Numerous vaginal operations for apical (vaginal vault) prolapse repair have been described. They most commonly include sacrospinous ligament fixation, uterosacral ligament suspension, and iliococcygeus suspension.

Vaginal sacrospinous ligament fixation has been compared to abdominal sacral colpopexy in two randomized trials.[56, 57] Benson and colleagues randomized 88 women to receive either vaginal sacrospinous ligament fixation or abdominal sacrocolpopexy and terminated the study at the interim analysis due to a disparity in outcome favoring the abdominal approach.[56] Reoperation for cystocele was necessary in 29% of those in the vaginal group versus 10.5% of those in the abdominal group. Vaginal vault prolapse recurred in 12% of the vaginal group versus 2.6% of the abdominal group.[56]

In a study of 95 women randomized to either approach, Maher et al found a subjective success rate of 94% in the abdominal group versus 91% in the vaginal group after a median of 2 years.[57] The objective success rate was 76% in the abdominal group and 69% in the vaginal group.[57] These differences, however, did not reach statistical significance.[57]

In a Cochrane review of 22 randomized controlled trials, abdominal sacral colpopexy was found to have a lower rate of recurrent vault prolapse and less dyspareunia.[58] The trend for a lower reoperation rate after abdominal sacral colpopexy was not statistically significant.[58] There was a longer operating time, longer recovery period, and higher cost associated with the abdominal approach.[58]

For women who are not sexually active, additional surgical options exist. Colpocleisis is a method of approximating and closing the vaginal wall after excising the mucosa to prevent apical or vaginal vault eversion. Total colpocleisis is performed in sexually inactive women for complete vaginal eversion after hysterectomy. A circumferential incision is made in the vaginal mucosa near the hymenal ring and the mucosa is undermined and sharply dissected from the underlying fascia.[59] The anterior and posterior walls of fascia are approximated using absorbable suture in a purse string or interrupted fashion, thus obliterating the vaginal lumen.[59]

If stress incontinence exists, simultaneous procedures for stress incontinence, such as a transvaginal or transobturator sling, can be performed.

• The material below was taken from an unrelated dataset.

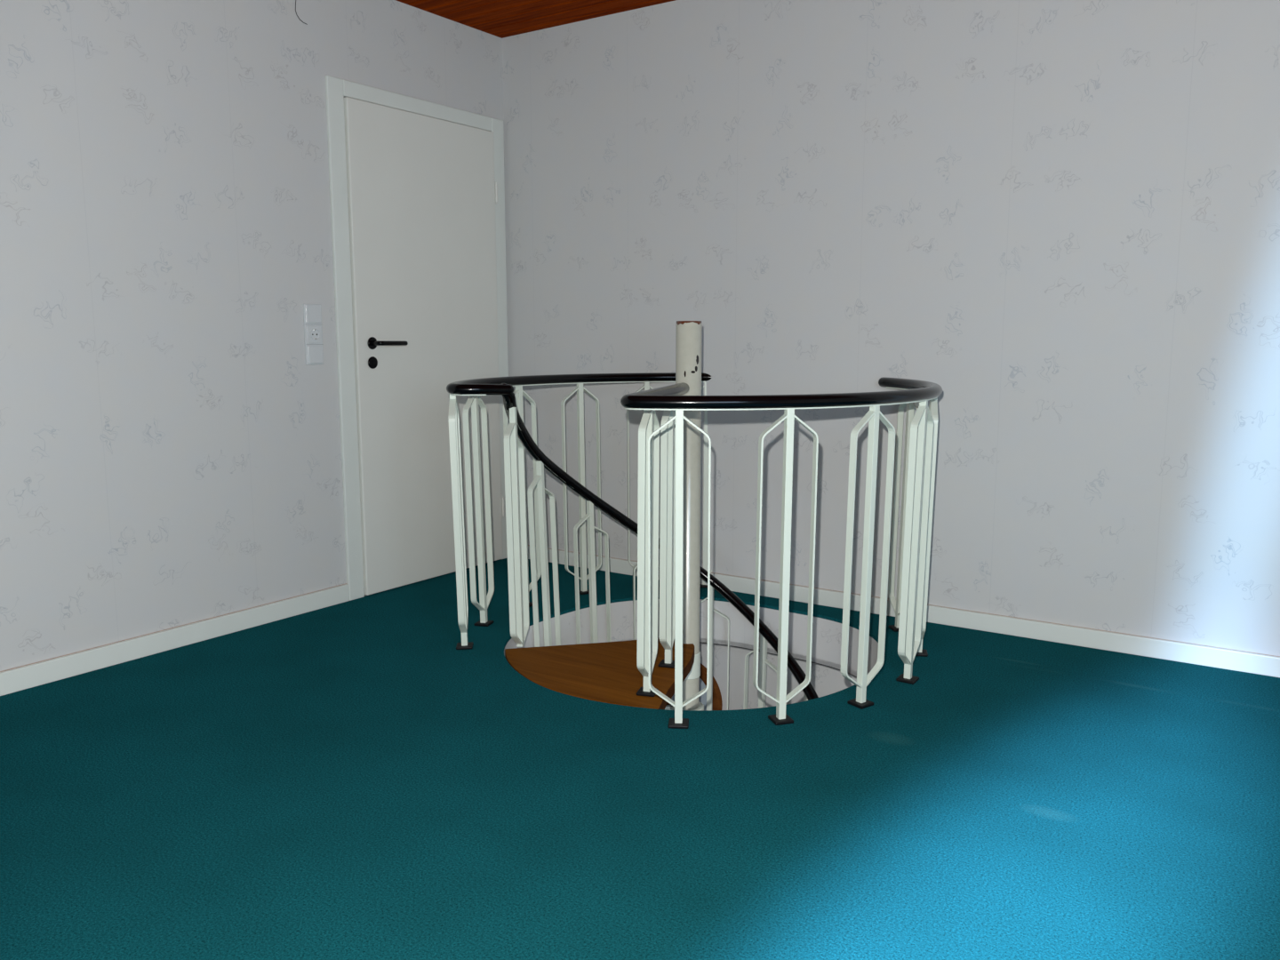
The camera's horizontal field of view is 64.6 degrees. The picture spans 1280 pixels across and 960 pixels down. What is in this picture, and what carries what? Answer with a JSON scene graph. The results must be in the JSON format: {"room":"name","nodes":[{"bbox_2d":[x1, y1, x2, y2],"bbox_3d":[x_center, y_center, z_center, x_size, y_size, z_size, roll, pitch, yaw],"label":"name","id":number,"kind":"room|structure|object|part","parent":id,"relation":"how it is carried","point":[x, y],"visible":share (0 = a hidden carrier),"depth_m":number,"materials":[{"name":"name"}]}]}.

The dense tissue over the levator ani muscles and perineal membrane near the location of the hymen is approximated to firmly close the pelvic floor. Lastly, the anterior and posterior leafs of the remaining vaginal mucosa are closed.[59] In women with procidentia, the LeFort colpocleisis approximates the anterior and posterior vaginal wall, allowing for uterine or vaginal secretions to drain through open side channels.



Device summary

Pessaries are ring-shaped devices placed vaginally to reduce pelvic organ prolapse. They are fitted to the largest size that is comfortable and reduces the prolapse. Their use requires instructional training for cleaning and replacement. In a study of 73 women fitted for vaginal pessaries for prolapse, significant improvement in prolapse symptoms, specifically bulge and pelvic pressure, was seen at 2 months. Stress incontinence improved in 45% of this cohort, urge incontinence improved in 46%, and voiding difficulty improved in 53%.[60] Discontinuation of use occurred in 8% of this cohort due to side effects. These side effects can include de novo voiding difficulty, unmasking of occult stress incontinence, defecatory symptoms, and difficulties with sexual intercourse. Vaginal erosion can occur from pessary use and must be monitored.